Items from a dataset
☆ ☆ ☆ ☆ ☆

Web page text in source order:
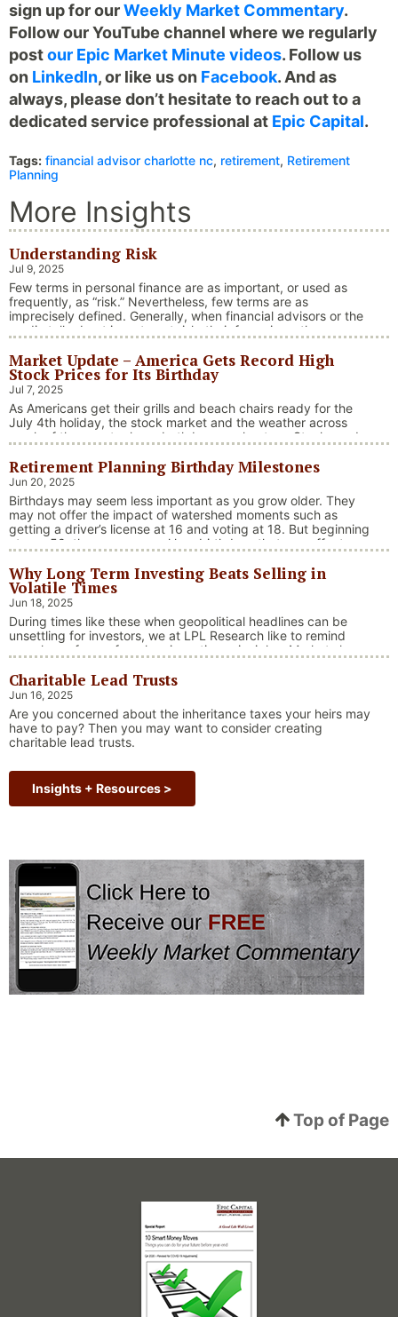
sign up for ourWeekly Market Commentary.
Follow our YouTube channel where we regularly
postour Epic Market Minute videos. Follow us
on LinkedIn, or like us on Facebook. And as
always, please don’t hesitate to reach out to a
dedicated service professional at Epic Capital.
Tags: financial advisor charlotte nc, retirement, Retirement
Planning
More Insights
Understanding Risk
Jul 9, 2025
Few terms in personal finance are as important, or used as
frequently, as “risk.” Nevertheless, few terms are as
imprecisely defined. Generally, when financial advisors or the
media talk about investment risk, their focus is on the
discussion.
Market Update – America Gets Record High
Stock Prices for Its Birthday
Jul 7, 2025
As Americans get their grills and beach chairs ready for the
July 4th holiday, the stock market and the weather across
much of the country have both been on heaters. Stocks and
landscape shaped by evolving trade dynamics, geopolitical
tensions, and fiscal stimulus. The market’s resilience in …
Continue reading
“Market Update – America Gets Record High
Retirement Planning Birthday Milestones
Jun 20, 2025
Birthdays may seem less important as you grow older. They
may not offer the impact of watershed moments such as
getting a driver’s license at 16 and voting at 18. But beginning
at age 50, there are several key birthdays that can affect
benefits.
Why Long Term Investing Beats Selling in
Volatile Times
Jun 18, 2025
During times like these when geopolitical headlines can be
unsettling for investors, we at LPL Research like to remind
ourselves of one of our key investing principles. Markets have
and economic downturns to natural disasters, political
upheaval and health crises. These events often trigger short-
term volatility and shake …
Continue reading “Why Long Term
Charitable Lead Trusts
Jun 16, 2025
Are you concerned about the inheritance taxes your heirs may
have to pay? Then you may want to consider creating
charitable lead trusts.
Insights + Resources >
Top of Page
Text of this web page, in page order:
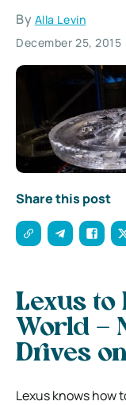
By Alla Levin
December 25, 2015
Share this post
Lexus to
World –
Drives
Lexus knows how
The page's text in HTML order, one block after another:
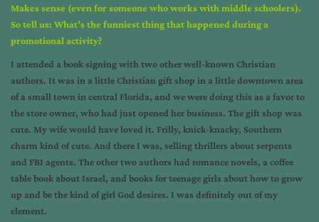
Makes sense (even for someone who works with middle schoolers).
So tell us: What’s the funniest thing that happened during a
promotional activity?
I attended a book signing with two other well-known Christian
authors. It was in a little Christian gift shop in a little downtown area
of a small town in central Florida, and we were doing this as a favor to
the store owner, who had just opened her business. The gift shop was
cute. My wife would have loved it. Frilly, knick-knacky, Southern
charm kind of cute. And there I was, selling thrillers about serpents
and FBI agents. The other two authors had romance novels, a coffee
table book about Israel, and books for teenage girls about how to grow
up and be the kind of girl God desires. I was definitely out of my
element.
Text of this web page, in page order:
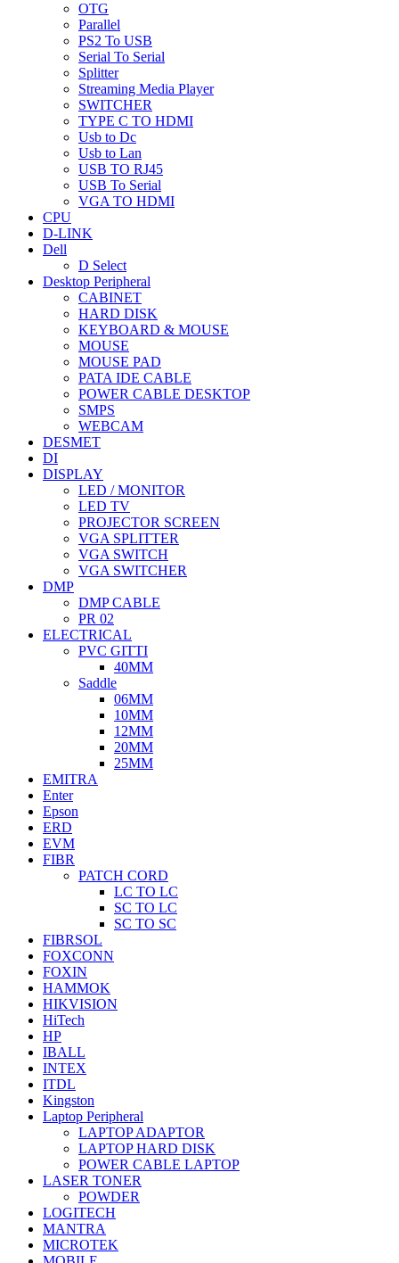
OTG
Parallel
PS2 To USB
Serial To Serial
Splitter
Streaming Media Player
SWITCHER
TYPE C TO HDMI
Usb to Dc
Usb to Lan
USB TO RJ45
USB To Serial
VGA TO HDMI
CPU
D-LINK
Dell
D Select
Desktop Peripheral
CABINET
HARD DISK
KEYBOARD & MOUSE
MOUSE
MOUSE PAD
PATA IDE CABLE
POWER CABLE DESKTOP
SMPS
WEBCAM
DESMET
DI
DISPLAY
LED / MONITOR
LED TV
PROJECTOR SCREEN
VGA SPLITTER
VGA SWITCH
VGA SWITCHER
DMP
DMP CABLE
PR 02
ELECTRICAL
PVC GITTI
40MM
Saddle
06MM
10MM
12MM
20MM
25MM
EMITRA
Enter
Epson
ERD
EVM
FIBR
PATCH CORD
LC TO LC
SC TO LC
SC TO SC
FIBRSOL
FOXCONN
FOXIN
HAMMOK
HIKVISION
HiTech
HP
IBALL
INTEX
ITDL
Kingston
Laptop Peripheral
LAPTOP ADAPTOR
LAPTOP HARD DISK
POWER CABLE LAPTOP
LASER TONER
POWDER
LOGITECH
MANTRA
MICROTEK
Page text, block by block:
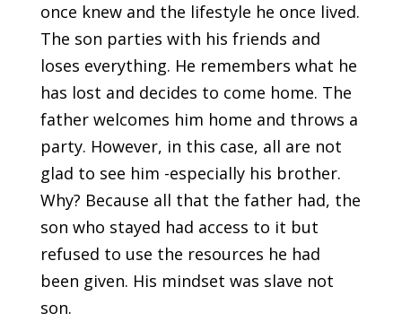
once knew and the lifestyle he once lived.
The son parties with his friends and
loses everything. He remembers what he
has lost and decides to come home. The
father welcomes him home and throws a
party. However, in this case, all are not
glad to see him -especially his brother.
Why? Because all that the father had, the
son who stayed had access to it but
refused to use the resources he had
been given. His mindset was slave not
son.
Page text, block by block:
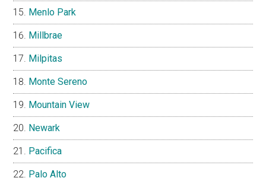
Menlo Park
Millbrae
Milpitas
Monte Sereno
Mountain View
Newark
Pacifica
Palo Alto
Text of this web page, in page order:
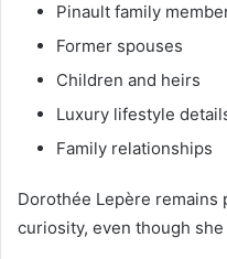
Pinault family
Former spouses
Children and heirs
Luxury lifestyle
Family relationships
Dorothée Lepère
curiosity, even though
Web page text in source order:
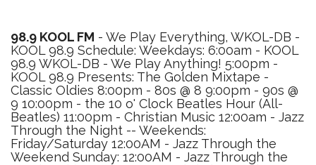
98.9 KOOL FM - We Play Everything, WKOL-DB -
KOOL 98.9 Schedule: Weekdays: 6:00am - KOOL
98.9 WKOL-DB - We Play Anything! 5:00pm -
KOOL 98.9 Presents: The Golden Mixtape -
Classic Oldies 8:00pm - 80s @ 8 9:00pm - 90s @
9 10:00pm - the 10 o' Clock Beatles Hour (All-
Beatles) 11:00pm - Christian Music 12:00am - Jazz
Through the Night -- Weekends:
Friday/Saturday 12:00AM - Jazz Through the
Weekend Sunday: 12:00AM - Jazz Through the

☆ ☆ ☆ ☆ ☆

Problem requirements: The result should be an exact retyped version of all the entries above, containing no pictures.

Solution for this exercise:
Web page text in source order:
sign up for ourWeekly Market Commentary.
Follow our YouTube channel where we regularly
postour Epic Market Minute videos. Follow us
on LinkedIn, or like us on Facebook. And as
always, please don’t hesitate to reach out to a
dedicated service professional at Epic Capital.
Tags: financial advisor charlotte nc, retirement, Retirement
Planning
More Insights
Understanding Risk
Jul 9, 2025
Few terms in personal finance are as important, or used as
frequently, as “risk.” Nevertheless, few terms are as
imprecisely defined. Generally, when financial advisors or the
media talk about investment risk, their focus is on the
discussion.
Market Update – America Gets Record High
Stock Prices for Its Birthday
Jul 7, 2025
As Americans get their grills and beach chairs ready for the
July 4th holiday, the stock market and the weather across
much of the country have both been on heaters. Stocks and
landscape shaped by evolving trade dynamics, geopolitical
tensions, and fiscal stimulus. The market’s resilience in …
Continue reading
“Market Update – America Gets Record High
Retirement Planning Birthday Milestones
Jun 20, 2025
Birthdays may seem less important as you grow older. They
may not offer the impact of watershed moments such as
getting a driver’s license at 16 and voting at 18. But beginning
at age 50, there are several key birthdays that can affect
benefits.
Why Long Term Investing Beats Selling in
Volatile Times
Jun 18, 2025
During times like these when geopolitical headlines can be
unsettling for investors, we at LPL Research like to remind
ourselves of one of our key investing principles. Markets have
and economic downturns to natural disasters, political
upheaval and health crises. These events often trigger short-
term volatility and shake …
Continue reading “Why Long Term
Charitable Lead Trusts
Jun 16, 2025
Are you concerned about the inheritance taxes your heirs may
have to pay? Then you may want to consider creating
charitable lead trusts.
Insights + Resources >
Top of Page
Text of this web page, in page order:
By Alla Levin
December 25, 2015
Share this post
Lexus to
World –
Drives
Lexus knows how
The page's text in HTML order, one block after another:
Makes sense (even for someone who works with middle schoolers).
So tell us: What’s the funniest thing that happened during a
promotional activity?
I attended a book signing with two other well-known Christian
authors. It was in a little Christian gift shop in a little downtown area
of a small town in central Florida, and we were doing this as a favor to
the store owner, who had just opened her business. The gift shop was
cute. My wife would have loved it. Frilly, knick-knacky, Southern
charm kind of cute. And there I was, selling thrillers about serpents
and FBI agents. The other two authors had romance novels, a coffee
table book about Israel, and books for teenage girls about how to grow
up and be the kind of girl God desires. I was definitely out of my
element.
Text of this web page, in page order:
OTG
Parallel
PS2 To USB
Serial To Serial
Splitter
Streaming Media Player
SWITCHER
TYPE C TO HDMI
Usb to Dc
Usb to Lan
USB TO RJ45
USB To Serial
VGA TO HDMI
CPU
D-LINK
Dell
D Select
Desktop Peripheral
CABINET
HARD DISK
KEYBOARD & MOUSE
MOUSE
MOUSE PAD
PATA IDE CABLE
POWER CABLE DESKTOP
SMPS
WEBCAM
DESMET
DI
DISPLAY
LED / MONITOR
LED TV
PROJECTOR SCREEN
VGA SPLITTER
VGA SWITCH
VGA SWITCHER
DMP
DMP CABLE
PR 02
ELECTRICAL
PVC GITTI
40MM
Saddle
06MM
10MM
12MM
20MM
25MM
EMITRA
Enter
Epson
ERD
EVM
FIBR
PATCH CORD
LC TO LC
SC TO LC
SC TO SC
FIBRSOL
FOXCONN
FOXIN
HAMMOK
HIKVISION
HiTech
HP
IBALL
INTEX
ITDL
Kingston
Laptop Peripheral
LAPTOP ADAPTOR
LAPTOP HARD DISK
POWER CABLE LAPTOP
LASER TONER
POWDER
LOGITECH
MANTRA
MICROTEK
Page text, block by block:
once knew and the lifestyle he once lived.
The son parties with his friends and
loses everything. He remembers what he
has lost and decides to come home. The
father welcomes him home and throws a
party. However, in this case, all are not
glad to see him -especially his brother.
Why? Because all that the father had, the
son who stayed had access to it but
refused to use the resources he had
been given. His mindset was slave not
son.
Page text, block by block:
Menlo Park
Millbrae
Milpitas
Monte Sereno
Mountain View
Newark
Pacifica
Palo Alto
Text of this web page, in page order:
Pinault family
Former spouses
Children and heirs
Luxury lifestyle
Family relationships
Dorothée Lepère
curiosity, even though
Web page text in source order:
98.9 KOOL FM - We Play Everything, WKOL-DB -
KOOL 98.9 Schedule: Weekdays: 6:00am - KOOL
98.9 WKOL-DB - We Play Anything! 5:00pm -
KOOL 98.9 Presents: The Golden Mixtape -
Classic Oldies 8:00pm - 80s @ 8 9:00pm - 90s @
9 10:00pm - the 10 o' Clock Beatles Hour (All-
Beatles) 11:00pm - Christian Music 12:00am - Jazz
Through the Night -- Weekends:
Friday/Saturday 12:00AM - Jazz Through the
Weekend Sunday: 12:00AM - Jazz Through the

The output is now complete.